(Bio)plastik
Doświadczenie 1
W większych marketach lub przez internet kup papierowy kubek powleczony PLA. Wytnij z niego kawałek o dł. 10 i szerokości 4–5 cm i wrzuć na 2 godz. do pojemnika z wodą. Po tym czasie oddziel od papieru folię PLA. Zaobserwuj, jak zachowuje się na niej woda – spływa czy zwilża folię? Porównaj z paskiem wyciętym z butelki po wodzie mineralnej (tworzywo PET). W czajniku zagotuj wodę i przelej wrzątek do szklanki. Ostrożnie zanurz połowę paska PLA we wrzątku, policz do pięciu, wyjmij i palcem sprawdź plastyczność materiału. Obserwuj własności plastyczne przez kolejne kilka minut. Sprawdź także własności PET. Opcjonalnie – umieszczoną w zlewie butelkę po wodzie mineralnej o poj. 1,5 l (z cienkiego
plastiku) napełnij wrzątkiem.
Wyjaśnienie: Oba plastiki nie nasiąkają wodą. Nie przywiera ona do nich i łatwo po nich spływa. Słowo „plastik” to skrócona nazwa od określenia „tworzywa termoplastyczne”. Większość z nich formowana jest na gorąco – PET miękną już w 80– 100˚C, a topią się w 260–290˚C. W odpowiednio dobranej temperaturze można wytłaczać folie lub rozgrzane pęcherzyki plastiku wtryskiwać i nadmuchiwać do odpowiedniego kształtu, formując np. butelki. W gorącej wodzie kawałek butelki wygina się i kurczy – butelka napełniona wrzątkiem kurczy się nawet o połowę! PLA uzyskuje plastyczność w mniej więcej 65˚C – folię tę można łatwo formować, np. w spiralę. Kilka chwil po wyjęciu z gorącej wody jej temperatura spada i materiał staje się sztywny.
Doświadczenie 2
Do pojemnika na mocz wsyp kilkanaście granulek sody kaustycznej do udrożniania rur. Ostrożnie zalej 10 ml wody. Wrzuć pasek foli PLA. W drugim pojemniku folię PLA zalej 10 ml octu. Obserwuj efekty przez 2–3 godz.

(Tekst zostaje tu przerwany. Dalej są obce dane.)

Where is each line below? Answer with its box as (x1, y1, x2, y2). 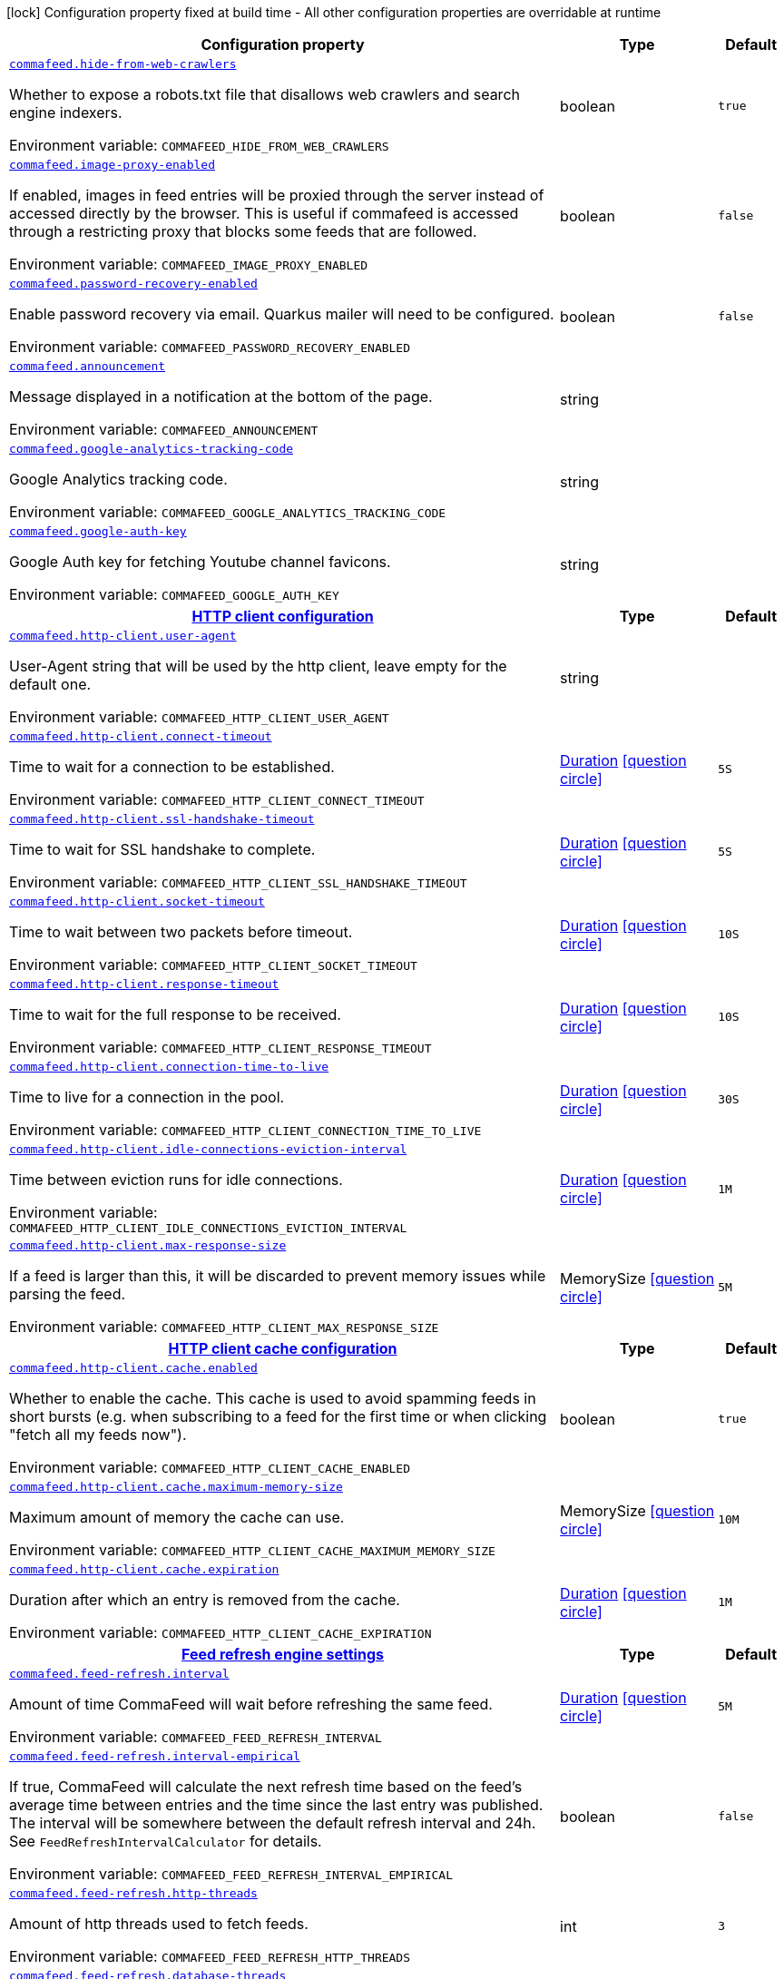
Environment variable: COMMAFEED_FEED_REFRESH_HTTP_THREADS (9, 1947, 411, 1965)
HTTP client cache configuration (168, 1339, 397, 1357)
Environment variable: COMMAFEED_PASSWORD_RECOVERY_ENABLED (9, 338, 411, 356)
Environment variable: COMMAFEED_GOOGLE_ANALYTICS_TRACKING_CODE (9, 503, 446, 521)
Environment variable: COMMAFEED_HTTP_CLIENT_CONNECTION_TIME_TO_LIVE (9, 1121, 482, 1139)
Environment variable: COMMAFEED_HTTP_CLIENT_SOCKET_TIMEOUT (9, 955, 417, 974)
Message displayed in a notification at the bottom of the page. (9, 387, 433, 406)
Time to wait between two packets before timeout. (9, 923, 353, 941)

Wyjaśnienie: Papierowe kubki nasiąkałyby wodą – dlatego od środka powleczone są warstwą nieprzemakalnego plastiku PLA – czyli polilaktydu. Składa się on z reszt kwasu mlekowego połączonych wiązaniami estrowymi. Powstająca długa nić najeżona jest grupami -CH3 – nie zasłaniają one zbyt dobrze wiązań estrowych, które są podatne na rozrywanie przez silne zasady, np. NaOH, będące głównym składnikiem udrożniacza. Folia już w ciągu kilku minut nieznacznie pęcznieje, a w kolejnych godzinach rozpada się na drobne kawałki, a w końcu w postaci mleczanu sodu rozpuszcza się w roztworze (jeśli tak się nie stanie, dosyp trochę więcej NaOH – zwróć uwagę, że granulki wodorotlenku dosłownie wyżerają dziury w PLA). Podczas kompostowania wiązania estrowe mogą być natomiast rozrywane przez enzymy zwane esterazami, produkowane przez niektóre mikroorganizmy. Nie wszystkie mikroorganizmy dobrze radzą sobie z rozkładem PLA, dlatego kompostowanie bioplastików może wymagać zaszczepienia kompostu starannie dobranymi mikroorganizmami. W przypadku wielu trudno degradowalnych poliestrów (np. PET) wiązania estrowe są zasłaniane dużymi grupami, np. aromatycznymi, które nie dopuszczają wody, jonów czy enzymów, utrudniając ich rozkład. W środowisku kwaśnym wiązania estrowe nie rozpadają się tak łatwo – folia PLA nie zmienia wyglądu.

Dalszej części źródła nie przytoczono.